For me, the bare minimum bar this winter is seriously approaching Reynolds and getting his contract situation under control. There is no strategic upside to entering next spring training without an extension worked out, because at that point it would have been better to deal him already, and not just at the 2022 winter meetings, but probably at the 2021 deadline. The alternative is tension-laden arbitration meetings for two years and trade rumors, which didn't seem to be great for him. They could play it out and then give him the qualifying offer eventually, but the better path would be to just commit to him as a building block and then get some better supplementary talent in for the immediate future as a bridge to Davis, Priester, and anyone else who might be able to help in 2023.
 
Does anyone here buy mlb.tv? It’s on sale for $25 for the rest of the season and my previous way of watching has been unreliable lately. I am watching tonight’s game as the free game tonight and it seems pretty cool, but wondering if it is reliable
I do and I regularly watch two games at the same time. Never had a problem with it.
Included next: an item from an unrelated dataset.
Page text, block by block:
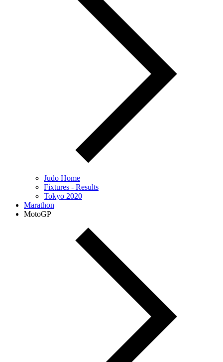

I use a Roku TV, a Samsung TV and my old laptop. It sometimes lag on my laptop, but it is because it is crap. I used it on a work laptop when working from home and it works like a charm.
 
  • Like
Reactions: dogthateats
Even as a future right fielder (which he is) Cruz has the tools of a 200 million dollar player. If he’s willing to sign for 100 you do it yesterday. The dude has 40+ homerun power and that’s even if baseball switches from tightly wound baseballs to old balled up socks. He’s a 4 1/2 tool player with the potential to develop a better hitting approach.
 
Even as a future right fielder (which he is) Cruz has the tools of a 200 million dollar player. If he’s willing to sign for 100 you do it yesterday. The dude has 40+ homerun power and that’s even if baseball switches from tightly wound baseballs to old balled up socks. He’s a 4 1/2 tool player with the potential to develop a better hitting approach.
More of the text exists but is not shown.